实际上,山西与电影的连结远先于贾樟柯对平遥的介入。

据《文史月刊》刊文考证,早在1919年,电影便作为一种基督教会的传教手段传入太原,而到了1924年山西督军阎锡山掌权时期,他又请人拍摄了自己的阅兵仪式,耗资甚重。此后,1935年时阎锡山亲属一脉成立了西北电影公司,数年间拍摄了《千秋万岁》《无限生涯》《塞北风云》《华北是我们的》《风雪太行山》等纪实向影片。解放后,山西电影制片厂于1958年成立,以差额补贴事业单位的身份拍摄了《明天我爱你》(1999,潘长江、李明启主演)、《暖秋》(2005)、《于成龙》(2017)等口碑尚可的作品。至今,中共山西省委、山西省人民政府也再下决心,朝着“打造一批有实力、有竞争力、有影响力的国有或国有控股文化企业和企业集团,组建全省五大文化企业集团”的目标前进。


不过,若说起山西与电影产业之间的联系,如今大多数人的固有印象却离不开“煤老板”三个字。

勿论煤老板们是否如负面刻板印象中那般生活奢靡、人傻钱多,在中国电影产业快速膨胀发展的2010年前后,煤老板确实给行业带来了不少投资热钱,由此也催生了不少怀着理想与目标进入电影行业的人们。可惜,热钱终究是热钱:2008年后山西煤矿基本被收编为国有,煤老板此后逐步退出历史舞台,而当煤老板们在电影项目上有了更多的“亏得不明不白”,兴趣、热情、投资也自然逐步褪去。

所以,煤老板终究只是一段历史下的产物;与他们相比,在电影创作上勤勉实干的山西影人才是撑起“山西电影”排面的有名英雄。

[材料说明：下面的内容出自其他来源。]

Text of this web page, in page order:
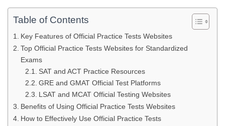
Table of Contents
Key Features of Official Practice Tests Websites
Top Official Practice Tests Websites for Standardized
Exams
SAT and ACT Practice Resources
GRE and GMAT Official Test Platforms
LSAT and MCAT Official Testing Websites
Benefits of Using Official Practice Tests Websites
How to Effectively Use Official Practice Tests
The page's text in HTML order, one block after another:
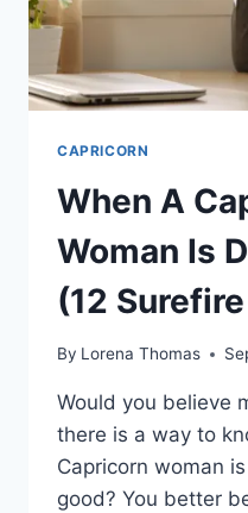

说起山西电影人,贾樟柯、曹保平、宁浩这三个人的名字是绕不开的。生于厮、长于厮,虽从此地外出闯荡,但其作品中有带着浓浓的山西特质和情谊。尤其是贾樟柯,从《小武》开始便一直描绘着家乡的基因,如今功成名就,又通过举办平遥国际电影展、出任山西电影学院院长等行动回馈山西。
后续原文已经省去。